A jay flew past, carrying an acorn, resplendent in cinnamon-pink and blue. A great-spotted woodpecker swooped down with a flash of scarlet to the peanut feeder. It was quite a wildlife display, and the brown rats quietly nibbling the spilt seeds underneath seemed very much part of it, until it was rudely interrupted.

A fox, a big, magnificent, superbly coloured animal, suddenly bounded out of the glade-edge foliage no more than 15 feet away from me, seized one of the rats in its jaws in a swift sideways swing of its head – a sort of flourish – and leapt back into the undergrowth.

The other rats vanished. The birds momentarily stopped feeding and flew up into the treetops. I was taken aback myself.

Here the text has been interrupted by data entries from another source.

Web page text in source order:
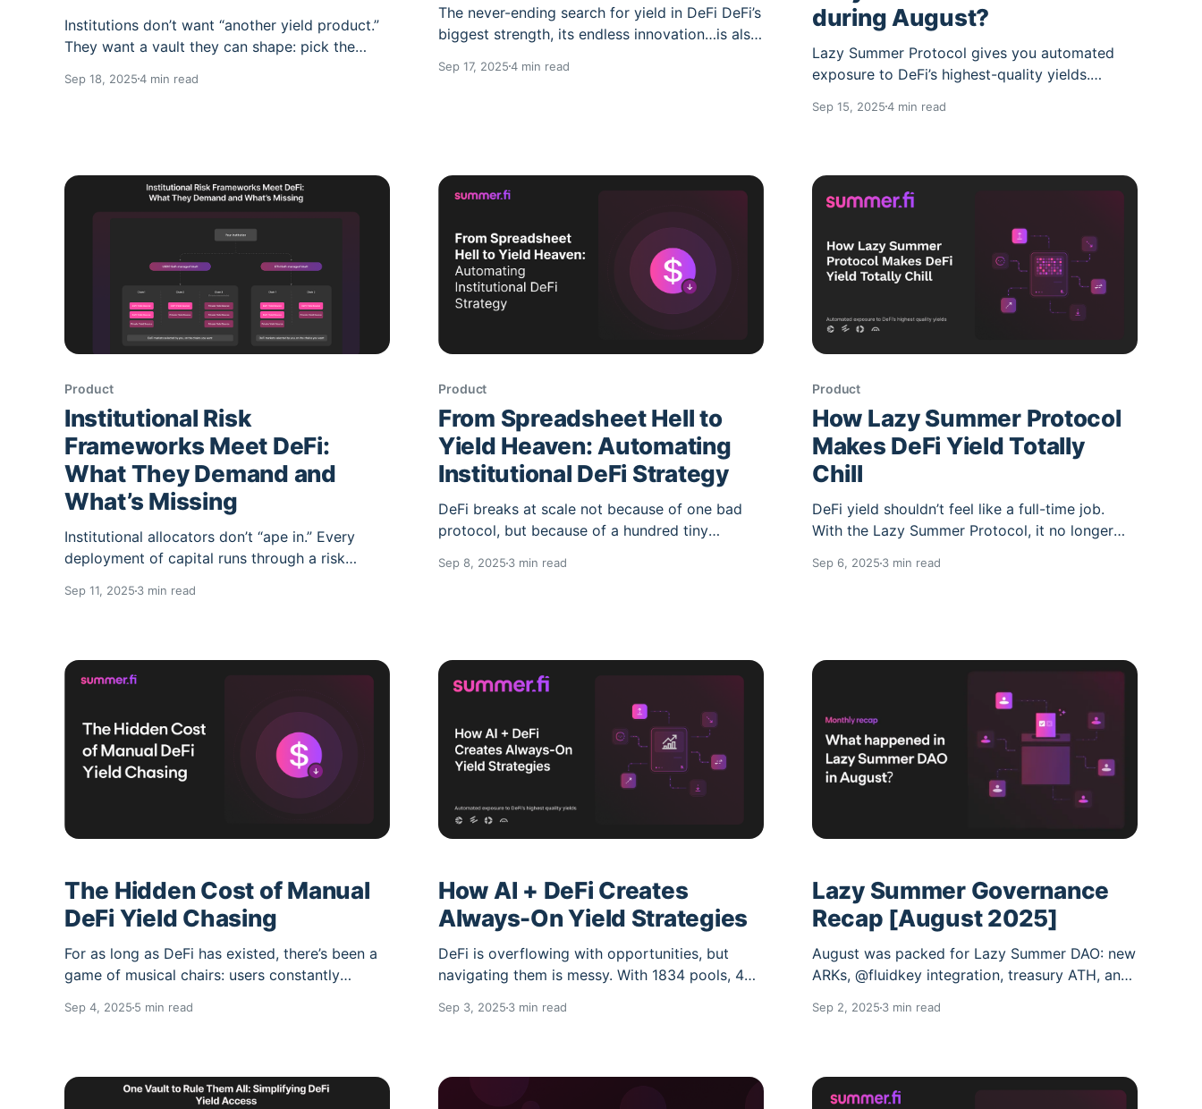
Institutions don’t want “another yield product.”
They want a vault they can shape: pick the
markets; lock down who can touch it; and
Sep 18, 20254 min read
The never-ending search for yield in DeFi DeFi’s
biggest strength, its endless innovation…is also
launch, new risk curators appear on Morpho or
Sep 17, 20254 min read
during August?
Lazy Summer Protocol gives you automated
exposure to DeFi’s highest-quality yields.
keepers continuously rotates your funds into
over $150M of TVL moved through Lazy
Sep 15, 20254 min read
Product
Institutional Risk
Frameworks Meet DeFi:
What They Demand and
What’s Missing
Institutional allocators don’t “ape in.” Every
deployment of capital runs through a risk
operations, and audit controls. These
fragmentation of DeFi. The result? Lengthy
analysis cycles, concentration risk, and manual
Sep 11, 2025 3 min read
Product
From Spreadsheet Hell to
Yield Heaven: Automating
Institutional DeFi Strategy
DeFi breaks at scale not because of one bad
protocol, but because of a hundred tiny
bridge hops, inconsistent APIs and, inevitably,
institutional controls. How
Sep 8, 20253 min read
Product
How Lazy Summer Protocol
Makes DeFi Yield Totally
Chill
DeFi yield shouldn’t feel like a full-time job.
With the Lazy Summer Protocol, it no longer
DeFi, you know the struggle: Dozens of
Sep 6, 20253 min read
The Hidden Cost of Manual
DeFi Yield Chasing
For as long as DeFi has existed, there’s been a
game of musical chairs: users constantly
chasing the “highest APY.” On the surface, it
Beyond
Sep 4, 2025 5 min read
How AI + DeFi Creates
Always-On Yield Strategies
DeFi is overflowing with opportunities, but
navigating them is messy. With 1834 pools, 460
alone, the challenge is clear: how do you stay
the intersection of AI agents and automated
Sep 3, 20253 min read
Lazy Summer Governance
Recap [August 2025]
August was packed for Lazy Summer DAO: new
ARKs, @fluidkey integration, treasury ATH, and
here’s the August recap. Governance stayed
daily activity, but
Sep 2, 20253 min read

But as I reflected on it, I thought that the incident had, strangely, made the rats seem even more like a legitimate part of our wildlife, rather than sewer pests – for to be the prey of a wild fox somehow put them alongside rabbits and field mice and voles as natural denizens of the countryside.

Whereas the parakeets, shrieking and screaming, pushing all the other birds around, seemed more pest-like than ever.

And then I further reflected on something else: both rats and parakeets were just doing what comes naturally, and the attribution to them of moral status, good or bad, was all in my mind.

For we are very free with our moralising, our snap judgements, on the natural world, are we not? Bumblebees good, wasps bad; lions noble, hyenas depraved; primroses flowers, dandelions weeds.

We should stand back a little, and pause before judging. Hamlet understood: “There is nothing either good or bad,” he told Rosencrantz and Guildenstern, “but thinking makes it so.”